| WHAT THE TASK ASKS |
Return each entry word for word, without its pictures.

*** DATA FOR THIS TASK ***

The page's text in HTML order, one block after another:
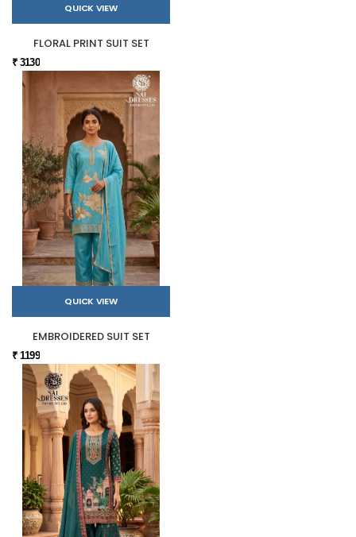
QUICK VIEW
FLORAL PRINT SUIT SET
₹ 3130
QUICK VIEW
EMBROIDERED SUIT SET
₹ 1199

*** End of DATA FOR THIS TASK ***

| OUTPUT FOR THIS TASK |
The page's text in HTML order, one block after another:
QUICK VIEW
FLORAL PRINT SUIT SET
₹ 3130
QUICK VIEW
EMBROIDERED SUIT SET
₹ 1199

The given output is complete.